Friday, December 22, 2006

The Burn Journals by Brent Runyon

This is a memoir of a fourteen-year-old boy's failed suicide attempt and the subsequent recovery and healing process of both body and spirit. As you can probably gather from the title of the book, the young man is burned terribly. He discusses the long, painful experience of burn care in graphic detail. He also describes his reticence or inability to speak insightfully about the inner despair that led this terrible act of self-destruction.

As I read this book, I found myself wincing in vicarious pain. I squirmed in my subway seat while reading about the involved skin-grafting procedures the narrator endured. As I read on, I became a bit frustrated and impatient with the narrator's "flat" attitude. I wanted him to come to a revelation about the root of his depression. But this book is honest, and doesn't include the happy Hollywood ending we get used to with this kind of story. And this honesty, while sometimes maddening, is also the beauty of this book.

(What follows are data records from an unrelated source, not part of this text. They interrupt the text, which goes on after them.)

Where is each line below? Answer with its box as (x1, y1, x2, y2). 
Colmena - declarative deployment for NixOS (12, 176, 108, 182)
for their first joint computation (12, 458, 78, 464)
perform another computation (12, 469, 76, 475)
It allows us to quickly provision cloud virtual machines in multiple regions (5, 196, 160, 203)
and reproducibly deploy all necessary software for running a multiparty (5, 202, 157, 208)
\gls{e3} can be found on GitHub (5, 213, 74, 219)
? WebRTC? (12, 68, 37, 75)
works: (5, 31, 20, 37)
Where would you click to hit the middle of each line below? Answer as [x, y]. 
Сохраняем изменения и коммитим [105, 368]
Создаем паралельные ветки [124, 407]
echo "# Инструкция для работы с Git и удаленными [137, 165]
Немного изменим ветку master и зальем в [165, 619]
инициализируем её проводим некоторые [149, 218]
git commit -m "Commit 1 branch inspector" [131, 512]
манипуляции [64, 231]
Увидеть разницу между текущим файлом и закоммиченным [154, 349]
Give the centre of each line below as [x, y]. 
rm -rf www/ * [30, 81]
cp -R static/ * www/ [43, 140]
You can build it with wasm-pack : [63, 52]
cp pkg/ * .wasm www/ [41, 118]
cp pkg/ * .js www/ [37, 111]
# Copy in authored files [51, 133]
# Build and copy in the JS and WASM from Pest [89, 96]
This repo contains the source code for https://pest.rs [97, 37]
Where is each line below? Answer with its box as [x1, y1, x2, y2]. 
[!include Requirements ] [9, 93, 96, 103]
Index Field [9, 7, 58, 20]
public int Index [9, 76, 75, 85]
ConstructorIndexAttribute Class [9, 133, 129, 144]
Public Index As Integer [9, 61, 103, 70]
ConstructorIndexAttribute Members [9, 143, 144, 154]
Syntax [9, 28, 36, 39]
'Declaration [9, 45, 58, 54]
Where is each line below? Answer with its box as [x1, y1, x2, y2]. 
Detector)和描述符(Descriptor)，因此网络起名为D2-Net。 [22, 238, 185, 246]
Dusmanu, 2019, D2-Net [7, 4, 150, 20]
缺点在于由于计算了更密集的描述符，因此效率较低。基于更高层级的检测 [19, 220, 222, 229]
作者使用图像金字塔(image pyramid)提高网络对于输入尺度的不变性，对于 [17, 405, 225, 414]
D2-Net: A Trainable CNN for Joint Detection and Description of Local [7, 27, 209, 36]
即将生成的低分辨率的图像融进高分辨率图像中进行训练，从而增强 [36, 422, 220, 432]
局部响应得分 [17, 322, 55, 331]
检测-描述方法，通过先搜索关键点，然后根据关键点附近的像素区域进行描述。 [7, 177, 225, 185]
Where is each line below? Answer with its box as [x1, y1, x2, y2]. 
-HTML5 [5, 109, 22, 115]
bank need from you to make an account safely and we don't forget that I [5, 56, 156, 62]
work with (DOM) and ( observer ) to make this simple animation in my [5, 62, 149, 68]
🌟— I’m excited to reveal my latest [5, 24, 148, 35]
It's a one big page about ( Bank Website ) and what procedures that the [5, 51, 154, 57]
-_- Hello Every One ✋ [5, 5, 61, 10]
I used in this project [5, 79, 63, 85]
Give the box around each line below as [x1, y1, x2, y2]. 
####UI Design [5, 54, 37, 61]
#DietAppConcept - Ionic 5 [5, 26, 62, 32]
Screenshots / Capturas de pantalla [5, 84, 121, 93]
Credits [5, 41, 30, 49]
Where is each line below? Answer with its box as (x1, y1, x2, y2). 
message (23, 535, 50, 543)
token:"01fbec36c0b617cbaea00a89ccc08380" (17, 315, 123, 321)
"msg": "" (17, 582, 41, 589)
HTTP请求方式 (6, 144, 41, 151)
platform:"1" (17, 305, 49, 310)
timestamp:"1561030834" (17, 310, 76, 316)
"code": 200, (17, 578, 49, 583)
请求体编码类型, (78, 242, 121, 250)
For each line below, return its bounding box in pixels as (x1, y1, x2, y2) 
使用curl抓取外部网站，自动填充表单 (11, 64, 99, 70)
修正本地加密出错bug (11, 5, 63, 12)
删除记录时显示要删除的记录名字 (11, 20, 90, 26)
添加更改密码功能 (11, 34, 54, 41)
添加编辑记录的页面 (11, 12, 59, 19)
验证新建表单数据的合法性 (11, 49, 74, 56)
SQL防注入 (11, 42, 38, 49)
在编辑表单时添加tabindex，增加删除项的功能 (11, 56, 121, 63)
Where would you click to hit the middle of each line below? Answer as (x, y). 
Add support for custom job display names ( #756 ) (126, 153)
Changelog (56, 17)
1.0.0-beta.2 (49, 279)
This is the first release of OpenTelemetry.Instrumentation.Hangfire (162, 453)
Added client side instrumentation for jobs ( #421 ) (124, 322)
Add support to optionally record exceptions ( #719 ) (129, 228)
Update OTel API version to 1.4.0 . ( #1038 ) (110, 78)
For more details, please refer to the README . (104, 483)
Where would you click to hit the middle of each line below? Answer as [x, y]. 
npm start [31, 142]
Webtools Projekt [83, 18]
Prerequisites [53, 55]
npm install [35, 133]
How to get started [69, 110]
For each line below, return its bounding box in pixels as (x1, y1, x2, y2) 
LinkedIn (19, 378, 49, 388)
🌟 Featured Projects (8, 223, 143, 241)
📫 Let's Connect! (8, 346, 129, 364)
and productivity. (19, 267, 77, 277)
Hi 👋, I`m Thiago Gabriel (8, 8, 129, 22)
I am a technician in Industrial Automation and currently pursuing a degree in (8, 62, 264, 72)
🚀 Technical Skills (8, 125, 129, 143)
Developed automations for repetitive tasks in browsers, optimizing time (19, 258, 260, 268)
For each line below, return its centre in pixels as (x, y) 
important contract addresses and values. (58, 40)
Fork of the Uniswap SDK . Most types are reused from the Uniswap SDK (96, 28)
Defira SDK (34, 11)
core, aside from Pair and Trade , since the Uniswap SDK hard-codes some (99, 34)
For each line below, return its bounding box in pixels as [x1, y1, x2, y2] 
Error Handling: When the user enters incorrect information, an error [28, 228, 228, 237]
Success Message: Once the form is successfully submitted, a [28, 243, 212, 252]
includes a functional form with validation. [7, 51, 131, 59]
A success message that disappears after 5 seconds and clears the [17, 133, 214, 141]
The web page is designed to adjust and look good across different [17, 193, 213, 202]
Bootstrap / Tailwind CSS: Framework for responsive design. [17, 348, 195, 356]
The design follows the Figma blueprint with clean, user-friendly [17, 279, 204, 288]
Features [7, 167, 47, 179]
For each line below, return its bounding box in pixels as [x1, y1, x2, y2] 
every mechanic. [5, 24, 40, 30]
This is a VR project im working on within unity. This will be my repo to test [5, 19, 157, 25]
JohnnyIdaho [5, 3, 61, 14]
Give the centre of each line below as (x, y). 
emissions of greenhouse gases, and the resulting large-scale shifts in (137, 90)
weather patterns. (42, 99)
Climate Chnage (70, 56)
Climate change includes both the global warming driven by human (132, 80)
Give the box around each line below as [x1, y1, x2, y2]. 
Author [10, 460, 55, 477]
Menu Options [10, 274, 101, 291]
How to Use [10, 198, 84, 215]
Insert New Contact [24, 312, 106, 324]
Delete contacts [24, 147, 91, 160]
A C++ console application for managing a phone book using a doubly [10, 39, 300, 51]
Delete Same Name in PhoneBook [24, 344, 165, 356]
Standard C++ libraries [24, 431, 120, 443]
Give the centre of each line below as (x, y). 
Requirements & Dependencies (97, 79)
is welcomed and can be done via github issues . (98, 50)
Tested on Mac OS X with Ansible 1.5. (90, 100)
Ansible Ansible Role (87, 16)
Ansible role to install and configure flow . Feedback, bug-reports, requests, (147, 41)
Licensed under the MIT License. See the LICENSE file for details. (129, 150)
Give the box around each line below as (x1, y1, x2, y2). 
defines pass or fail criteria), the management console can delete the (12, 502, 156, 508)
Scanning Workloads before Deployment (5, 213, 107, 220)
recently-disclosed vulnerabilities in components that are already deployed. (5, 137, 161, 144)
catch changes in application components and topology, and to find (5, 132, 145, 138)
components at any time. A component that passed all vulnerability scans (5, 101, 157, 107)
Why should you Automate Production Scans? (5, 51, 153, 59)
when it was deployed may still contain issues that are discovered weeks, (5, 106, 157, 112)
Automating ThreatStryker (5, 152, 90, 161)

I would be interested to hear from others who have read this book. Does this story appeal to young readers? Although it is told from the point of view of a teenage boy, I wonder if teenage boys can relate to the ambivalent narrator. I wonder if anyone else sometimes became almost angry about the narrator's insistence on superficiality to avoid deeper sorrows.

Write in....

2 comments:

Lydia said...

I've been recommending this book to everyone I've met since finishing it last week. I agree that the narrator's emotional distance is both maddening at times and also the strength of the book. The voice felt very real to me for this very reason, b/c the story comes across as being told by the conflicted, disconnected 14-year old who sets him self on fire instead of by the reflective 30-sth who is looking back with adult wisdom on the struggles of a younger self. That forces us as readers to grapple ourselves with some Big Mysteries of youth -- the self-destructive urges that seem (to me) to stem from isolation; anger at a falseness in self, others, world, dreams, etc; quest for power; and a very immediate need to jump off the growing-up train sometimes.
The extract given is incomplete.